If you’re thinking about quitting smoking, you’ll find plenty of motivational videos online. They’re short, positive, and focused on all the benefits of quitting - better health, more energy, freedom from addiction. They’re great for when you’re contemplating change, when you’re on the verge of making a decision. They give you hope and encouragement, and they’re designed to do just that.
But when you’re in the thick of it - when you’ve actually quit and you’re weeks in, feeling worse instead of better - those same motivational messages can make you feel like you’re failing. You’re not getting the promised benefits. You feel depressed, anxious, maybe even hopeless. And all you can find are videos telling you how great quitting is supposed to feel.
It’s not that the motivational stuff is wrong. Everything they say is true - the worst cravings do happen in the first three to five days.
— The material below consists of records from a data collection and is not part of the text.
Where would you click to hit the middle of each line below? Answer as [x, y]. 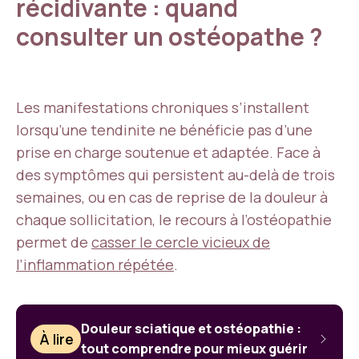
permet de [54, 242]
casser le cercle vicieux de [181, 242]
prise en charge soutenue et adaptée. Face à [168, 152]
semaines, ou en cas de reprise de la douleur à [172, 197]
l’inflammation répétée [95, 264]
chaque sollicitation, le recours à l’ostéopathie [174, 220]
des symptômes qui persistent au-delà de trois [175, 175]
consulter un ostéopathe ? [169, 36]

The physical changes they describe are accurate. But there’s more to it than that. There’s the emotional and mental reality of going through hell and not seeing the light at the end of the tunnel. The reality is that most of the information out there gives you a pep talk you not only don’t need but also can’t relate to because it doesn’t reflect where you actually are.
It’s easy to feel hopeful and motivated when contemplating the beginning. It’s a different story when you’re in the thick of it, when you’ve made so much progress and come so far. It’s a myth to think growth and progress lead to just exponential happiness.
It’s the same with our spiritual journeys. And I think we’re in a time when not realising this would, at best, lead people to withdraw, to doubt themselves, to label their experience as a crisis in self-faith, and to completely overlook the progress and openness they are actually exhibiting.
That’s why we’re talking about this. Not to inspire or motivate a beginning, but to speak to the reality of being in it. And because we need to know that we’re all in this together. No, we’re not even all in this together. Together is all we are.
That’s what I hope this talk conveys, if nothing else. It’s just the beginning, but hopefully, the conversation will continue in the comments.